The court noted that only 48 students got medical seats without attending coaching classes, whereas 3,033 secured admission to government colleges after going to coaching classes.
Similarly, only 52 students got admission in self-financing colleges without attending coaching classes, while 1,598 got medical seats after attending coaching classes. The bench said it was shocking that only a negligible number of candidates got admission without coaching.
“That means medical education is not available to the poor people and it is available only to those who underwent coaching classes by spending lakhs of rupees. Moreover, this will also put rural students in a disadvantageous position, as they lack facilities of undergoing coaching,” the court said.
S Dheeran, an aspiring medical student, had filed the PIL for a direction to the Tamil Nadu government to undertake proper counselling and ‘mop-up procedure’ to fill 207 management quota MBBS seats in various colleges.
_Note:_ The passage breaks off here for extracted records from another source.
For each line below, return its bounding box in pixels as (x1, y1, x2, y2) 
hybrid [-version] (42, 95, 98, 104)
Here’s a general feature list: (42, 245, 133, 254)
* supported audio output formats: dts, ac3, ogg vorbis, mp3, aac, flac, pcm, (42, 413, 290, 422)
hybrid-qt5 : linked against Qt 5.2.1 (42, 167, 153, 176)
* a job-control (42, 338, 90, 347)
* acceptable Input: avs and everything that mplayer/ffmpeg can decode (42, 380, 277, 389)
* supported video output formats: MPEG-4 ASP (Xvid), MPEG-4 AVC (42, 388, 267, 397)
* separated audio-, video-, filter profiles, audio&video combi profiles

The court had widened the scope of Dheeran’s petition, taking note of the NEET impersonation scam which surfaced last month when a suspicion was raised over a first-year MBBS student of Theni Medical College. Investigations revealed he had secured the admission using the marks scored by a proxy candidate.
“It is shocking that only those who attended coaching classes…paid as much as Rs 5 lakh…obtain medical seats,” it added. “But huge amounts of money are being paid to coaching centres to get admission.”
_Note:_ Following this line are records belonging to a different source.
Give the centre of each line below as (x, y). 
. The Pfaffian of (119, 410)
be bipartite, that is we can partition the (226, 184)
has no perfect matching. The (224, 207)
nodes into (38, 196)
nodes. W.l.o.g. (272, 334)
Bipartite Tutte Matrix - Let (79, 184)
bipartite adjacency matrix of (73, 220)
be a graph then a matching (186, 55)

The court had directed all medical colleges in Tamil Nadu, government, private and deemed universities, to send a list of admitted students to the National Testing Agency, which conducted NEET, by e-mail on or before October 30.
On receipt of the communications, the NTA shall forward the original thumb impression of all admitted candidates in the state to CB-CID police, probing the impersonation scam, the court had said. During the hearing on Monday, NTA counsel submitted that fingerprints of 6,976 students of government and private medical colleges and 1,250 of seven deemed Universities have been handed over to the CB-CID.
Counsel for CBI gave an undertaking that he would verify whether the agency had received any complaint with regard to impersonation or malpractices in the NEET exam to secure admission in medical colleges in other states. The bench then posted the matter to November 7.